1 Division of Pulmonary and Critical Care, Department of Medicine.
2 Division of Thoracic Surgery, Department of Surgery.
Am J Respir Cell Mol Biol. 2018 Aug;59(2):145-157. doi: 10.1165/rcmb.2017-0430TR.
Since the first publications coining the term RNA-seq (RNA sequencing) appeared in 2008, the number of publications containing RNA-seq data has grown exponentially, hitting an all-time high of 2,808 publications in 2016 (PubMed). With this wealth of RNA-seq data being generated, it is a challenge to extract maximal meaning from these datasets, and without the appropriate skills and background, there is risk of misinterpretation of these data. However, a general understanding of the principles underlying each step of RNA-seq data analysis allows investigators without a background in programming and bioinformatics to critically analyze their own datasets as well as published data.
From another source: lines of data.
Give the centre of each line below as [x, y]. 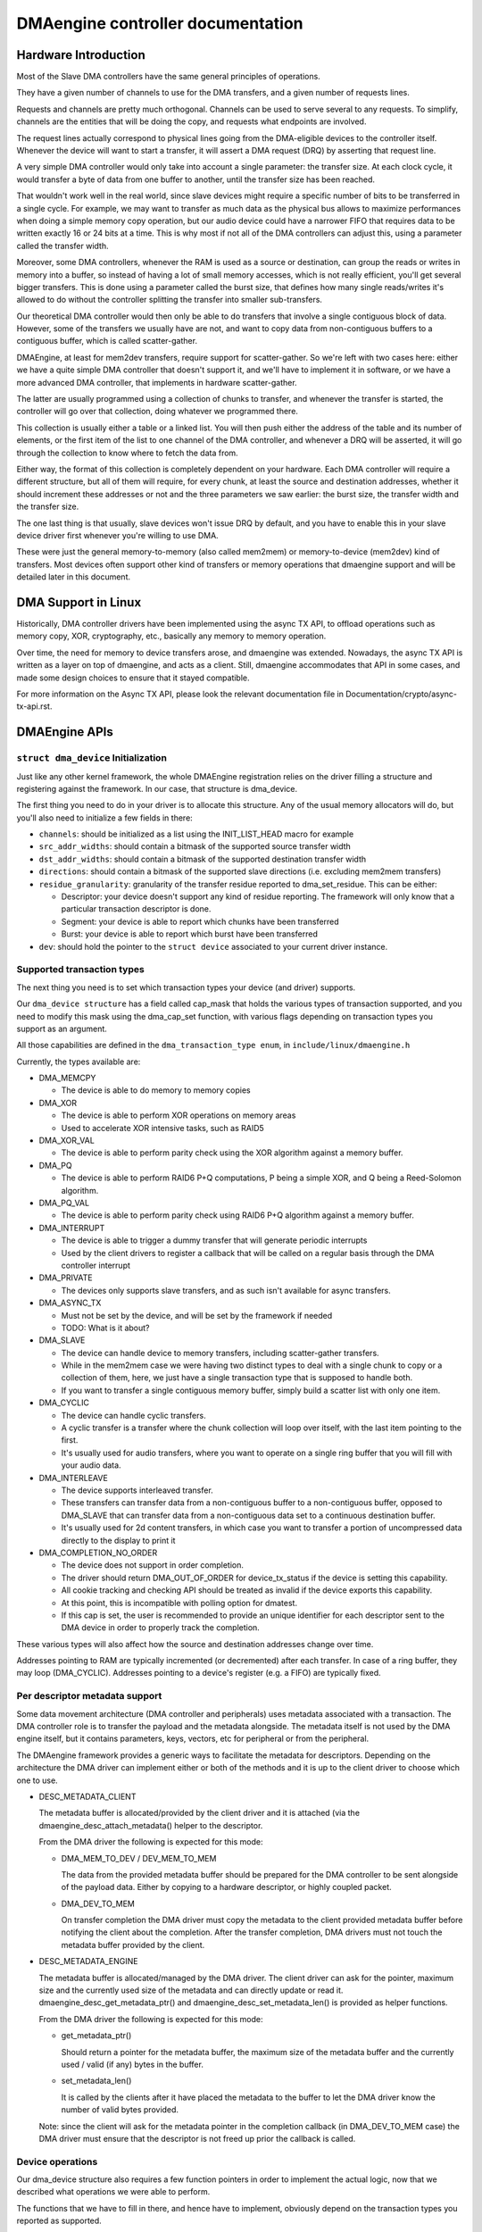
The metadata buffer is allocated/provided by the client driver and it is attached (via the [199, 1813]
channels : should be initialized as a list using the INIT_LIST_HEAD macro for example [196, 834]
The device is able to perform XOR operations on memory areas [179, 1115]
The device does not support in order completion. [153, 1565]
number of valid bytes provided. [120, 2110]
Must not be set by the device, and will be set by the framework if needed [197, 1315]
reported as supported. [59, 2221]
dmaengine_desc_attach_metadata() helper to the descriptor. [151, 1825]
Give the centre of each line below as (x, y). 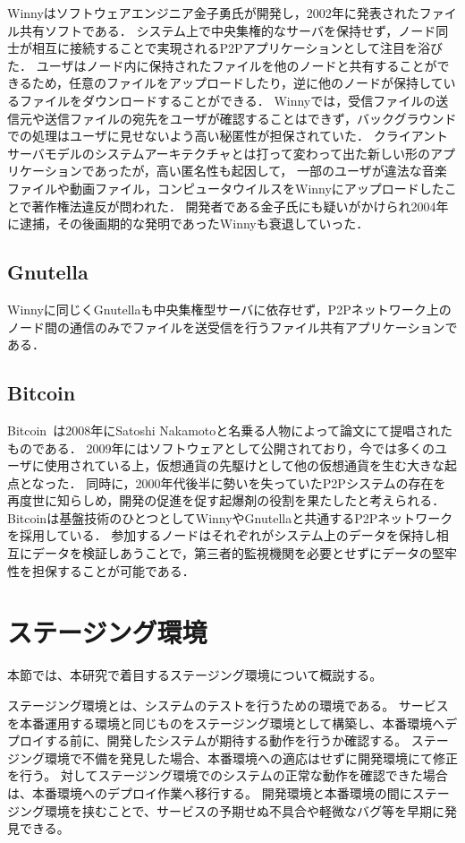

Our goals in the present review are to break down the steps of a typical RNA-seq analysis and to highlight the pitfalls and checkpoints along the way that are vital for bench scientists and biomedical researchers performing experiments that use RNA-seq.
自 2008 年首次发表将术语“RNA-seq(RNA 测序)”的文章以来,包含 RNA-seq 数据的出版物数量呈指数级增长,2016 年达到了 2808 篇的历史最高纪录(PubMed)。随着这些 RNA-seq 数据的大量产生,从这些数据集中提取最大的意义是一项挑战,如果没有适当的技能和背景,就有可能对这些数据产生误解。然而,对 RNA-seq 数据分析的每个步骤所依据的原则有一个总体的了解,使得没有编程和生物信息学背景的研究人员能够批判性地分析自己的数据集以及已发表的数据。我们在本次综述中的目标是分解典型的 RNA-seq 分析步骤,并强调在这个过程中至关重要的陷阱和检查点,这些对于从事使用 RNA-seq 的实验的实验科学家和生物医学研究人员来说是必不可少的。